*** Begin section ***

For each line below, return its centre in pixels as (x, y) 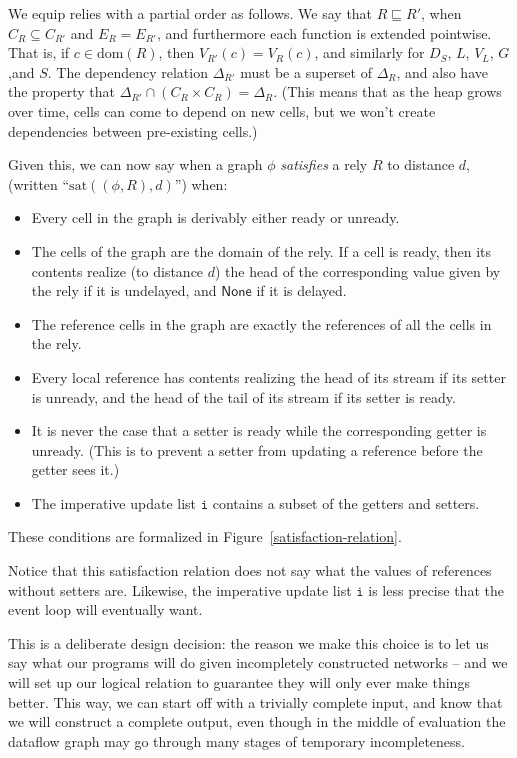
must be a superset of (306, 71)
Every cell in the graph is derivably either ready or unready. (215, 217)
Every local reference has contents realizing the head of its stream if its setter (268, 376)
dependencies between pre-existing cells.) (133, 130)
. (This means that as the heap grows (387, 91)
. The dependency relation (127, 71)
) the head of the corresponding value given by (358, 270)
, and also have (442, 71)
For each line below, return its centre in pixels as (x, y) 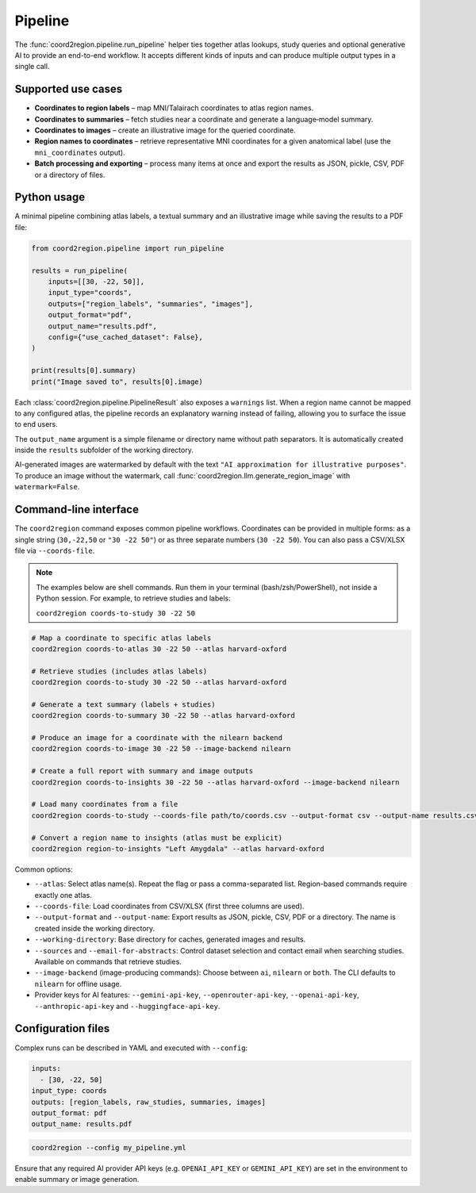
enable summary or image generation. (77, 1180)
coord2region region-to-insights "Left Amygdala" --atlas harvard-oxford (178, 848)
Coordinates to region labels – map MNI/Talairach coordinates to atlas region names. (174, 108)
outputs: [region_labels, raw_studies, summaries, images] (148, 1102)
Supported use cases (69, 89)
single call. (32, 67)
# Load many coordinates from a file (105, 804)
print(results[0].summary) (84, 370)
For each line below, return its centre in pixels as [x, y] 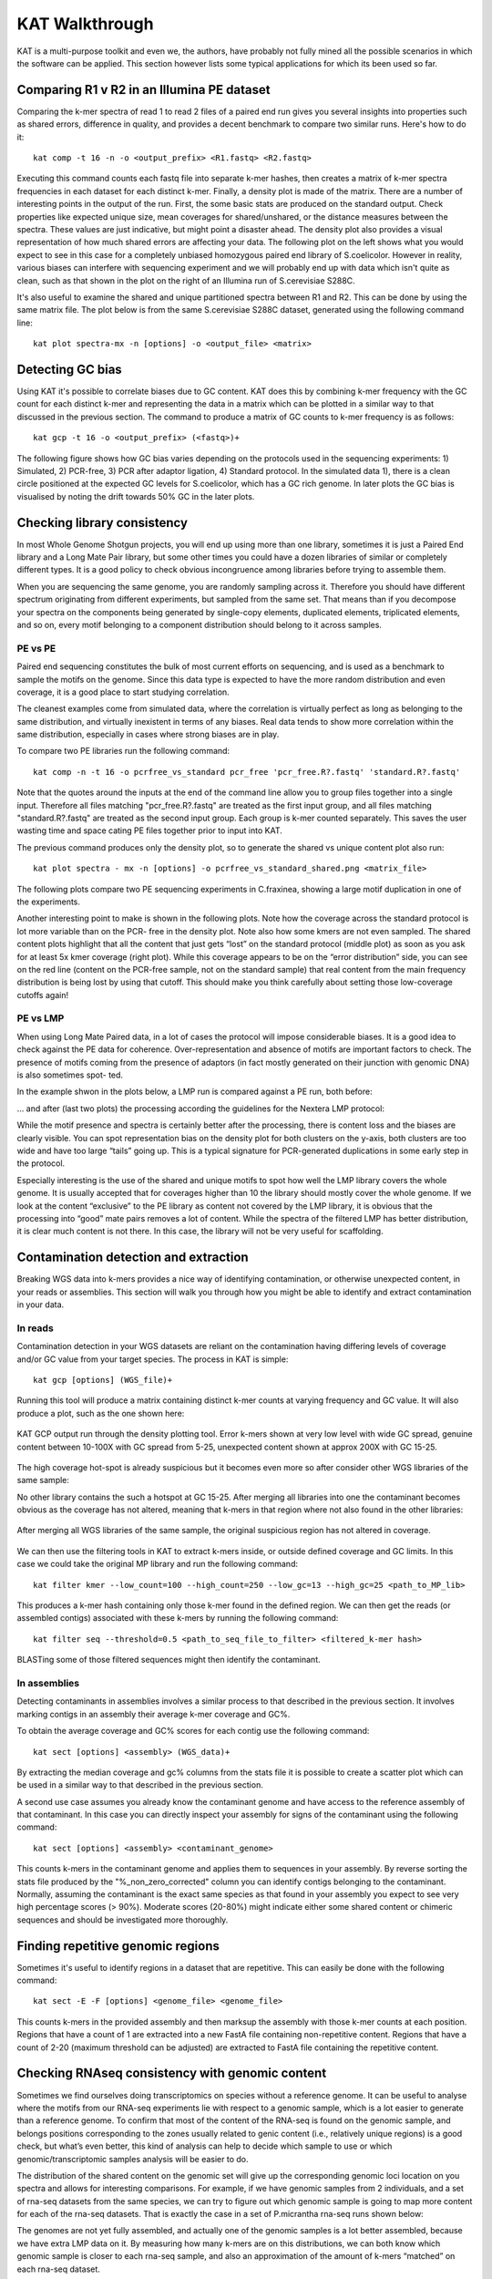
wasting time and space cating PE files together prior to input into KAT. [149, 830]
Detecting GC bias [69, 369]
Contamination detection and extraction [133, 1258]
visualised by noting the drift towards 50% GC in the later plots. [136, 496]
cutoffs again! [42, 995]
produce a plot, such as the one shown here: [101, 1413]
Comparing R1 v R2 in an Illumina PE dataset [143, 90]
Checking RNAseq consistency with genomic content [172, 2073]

*** End section ***
*** Begin section ***

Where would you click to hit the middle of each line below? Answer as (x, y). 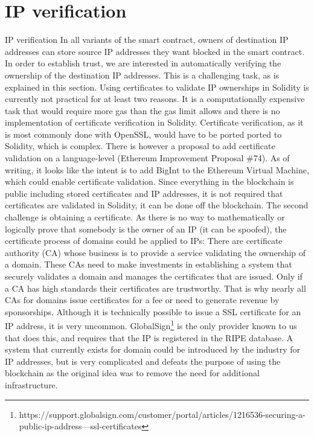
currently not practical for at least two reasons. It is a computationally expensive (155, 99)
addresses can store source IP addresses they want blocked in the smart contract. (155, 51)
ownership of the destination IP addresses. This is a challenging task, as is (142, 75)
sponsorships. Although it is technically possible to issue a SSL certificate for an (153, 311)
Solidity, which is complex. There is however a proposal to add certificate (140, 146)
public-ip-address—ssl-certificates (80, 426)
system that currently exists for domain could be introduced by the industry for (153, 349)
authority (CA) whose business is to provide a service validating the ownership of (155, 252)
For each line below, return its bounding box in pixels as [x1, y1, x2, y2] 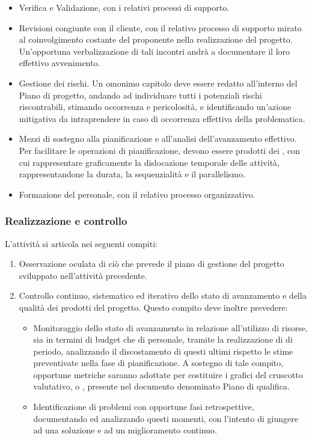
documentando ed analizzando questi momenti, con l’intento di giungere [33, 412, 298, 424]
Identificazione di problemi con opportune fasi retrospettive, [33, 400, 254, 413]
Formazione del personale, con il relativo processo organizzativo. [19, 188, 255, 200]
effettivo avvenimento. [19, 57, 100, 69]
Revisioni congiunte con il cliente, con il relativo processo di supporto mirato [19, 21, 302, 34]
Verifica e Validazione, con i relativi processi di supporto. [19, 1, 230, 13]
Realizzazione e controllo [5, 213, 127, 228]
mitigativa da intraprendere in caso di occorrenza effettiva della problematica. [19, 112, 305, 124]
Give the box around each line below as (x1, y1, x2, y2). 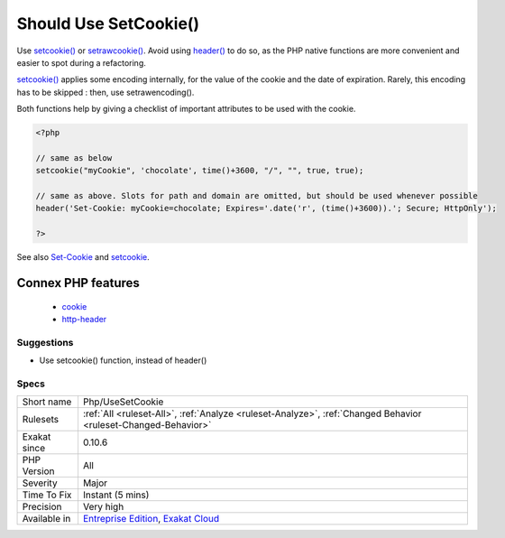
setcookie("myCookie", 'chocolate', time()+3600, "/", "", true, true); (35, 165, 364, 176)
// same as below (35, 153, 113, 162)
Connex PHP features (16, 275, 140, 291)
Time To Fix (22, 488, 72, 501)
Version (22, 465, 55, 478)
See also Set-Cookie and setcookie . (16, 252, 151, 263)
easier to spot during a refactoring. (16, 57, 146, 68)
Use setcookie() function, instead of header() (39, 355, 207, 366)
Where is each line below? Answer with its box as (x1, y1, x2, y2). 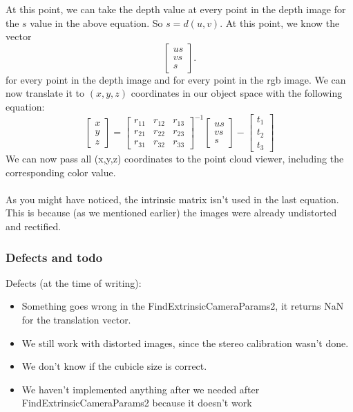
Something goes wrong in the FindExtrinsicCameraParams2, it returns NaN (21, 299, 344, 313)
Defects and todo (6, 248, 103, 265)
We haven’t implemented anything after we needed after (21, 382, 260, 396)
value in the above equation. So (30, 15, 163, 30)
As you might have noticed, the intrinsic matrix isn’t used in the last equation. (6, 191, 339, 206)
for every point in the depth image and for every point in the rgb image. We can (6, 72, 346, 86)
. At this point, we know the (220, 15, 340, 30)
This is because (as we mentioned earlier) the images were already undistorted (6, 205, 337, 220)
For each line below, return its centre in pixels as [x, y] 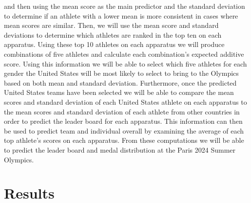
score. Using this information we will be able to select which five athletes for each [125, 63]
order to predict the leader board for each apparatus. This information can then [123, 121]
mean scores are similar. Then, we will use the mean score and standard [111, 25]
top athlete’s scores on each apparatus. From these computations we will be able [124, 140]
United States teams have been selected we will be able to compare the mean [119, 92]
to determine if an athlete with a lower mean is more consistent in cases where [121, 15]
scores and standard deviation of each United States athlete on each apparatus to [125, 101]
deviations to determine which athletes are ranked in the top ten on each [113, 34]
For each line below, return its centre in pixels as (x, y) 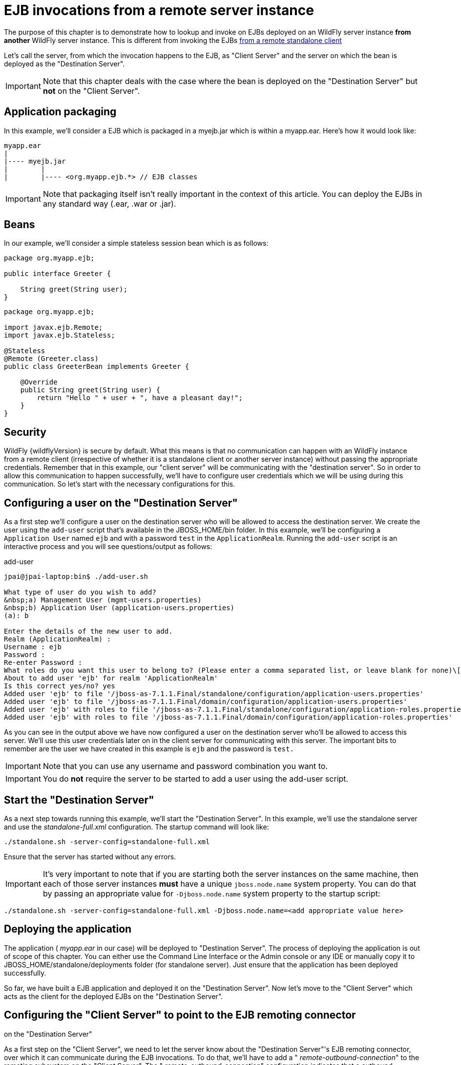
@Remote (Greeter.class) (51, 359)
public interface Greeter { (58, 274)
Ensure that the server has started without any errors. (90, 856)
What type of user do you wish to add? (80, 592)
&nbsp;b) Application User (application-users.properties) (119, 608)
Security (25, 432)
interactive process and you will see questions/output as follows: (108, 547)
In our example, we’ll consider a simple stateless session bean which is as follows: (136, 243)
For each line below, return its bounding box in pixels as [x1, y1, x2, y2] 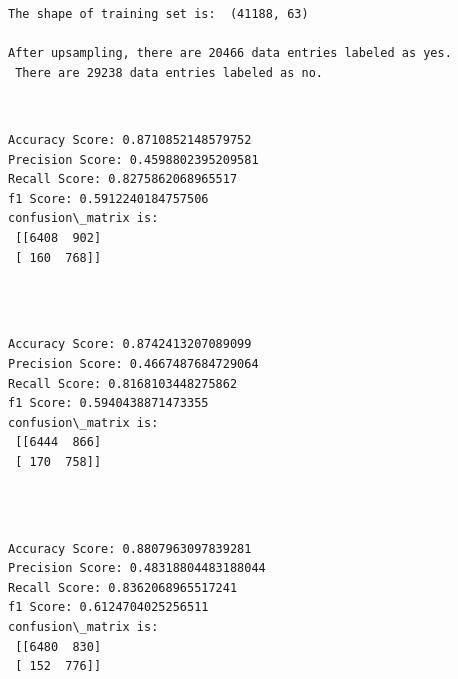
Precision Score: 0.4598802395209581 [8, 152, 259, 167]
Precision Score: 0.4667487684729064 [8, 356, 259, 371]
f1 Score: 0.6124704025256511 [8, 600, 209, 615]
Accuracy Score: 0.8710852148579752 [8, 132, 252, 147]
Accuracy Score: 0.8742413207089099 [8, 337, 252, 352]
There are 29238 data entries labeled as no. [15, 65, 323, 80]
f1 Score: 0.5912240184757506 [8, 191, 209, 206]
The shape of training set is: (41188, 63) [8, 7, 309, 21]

*** End section ***
*** Begin section ***

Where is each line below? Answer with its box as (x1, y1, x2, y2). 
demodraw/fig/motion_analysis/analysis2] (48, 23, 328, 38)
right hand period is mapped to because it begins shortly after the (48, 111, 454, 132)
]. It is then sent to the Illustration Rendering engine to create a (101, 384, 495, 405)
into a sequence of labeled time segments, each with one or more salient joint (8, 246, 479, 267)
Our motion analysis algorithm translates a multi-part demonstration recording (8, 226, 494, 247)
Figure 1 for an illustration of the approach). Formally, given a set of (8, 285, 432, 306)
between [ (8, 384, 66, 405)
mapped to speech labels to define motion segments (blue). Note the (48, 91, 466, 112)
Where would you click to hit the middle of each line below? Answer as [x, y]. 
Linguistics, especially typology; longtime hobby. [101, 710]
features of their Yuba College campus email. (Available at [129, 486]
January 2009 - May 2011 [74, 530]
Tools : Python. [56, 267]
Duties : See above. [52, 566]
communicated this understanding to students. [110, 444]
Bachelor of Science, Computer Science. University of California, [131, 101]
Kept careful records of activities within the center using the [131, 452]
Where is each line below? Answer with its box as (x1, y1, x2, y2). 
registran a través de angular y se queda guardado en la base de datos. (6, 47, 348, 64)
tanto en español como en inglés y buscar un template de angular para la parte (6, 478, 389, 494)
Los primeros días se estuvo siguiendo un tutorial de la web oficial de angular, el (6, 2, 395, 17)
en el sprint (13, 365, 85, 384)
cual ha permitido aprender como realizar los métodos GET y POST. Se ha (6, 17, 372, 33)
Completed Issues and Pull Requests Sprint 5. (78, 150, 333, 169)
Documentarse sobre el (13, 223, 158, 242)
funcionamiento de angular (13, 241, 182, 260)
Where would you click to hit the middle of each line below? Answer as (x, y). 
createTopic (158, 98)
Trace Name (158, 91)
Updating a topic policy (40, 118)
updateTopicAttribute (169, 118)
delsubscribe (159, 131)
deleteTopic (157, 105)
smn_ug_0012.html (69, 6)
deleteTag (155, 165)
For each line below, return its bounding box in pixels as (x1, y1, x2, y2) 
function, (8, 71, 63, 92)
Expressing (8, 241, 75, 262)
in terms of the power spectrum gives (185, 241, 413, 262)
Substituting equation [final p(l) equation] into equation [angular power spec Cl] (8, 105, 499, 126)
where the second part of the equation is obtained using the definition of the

*** End section ***

Assignment:
Looking over the entries above, how many lines contain the string "function"? State the number and nothing else.

Task response:
2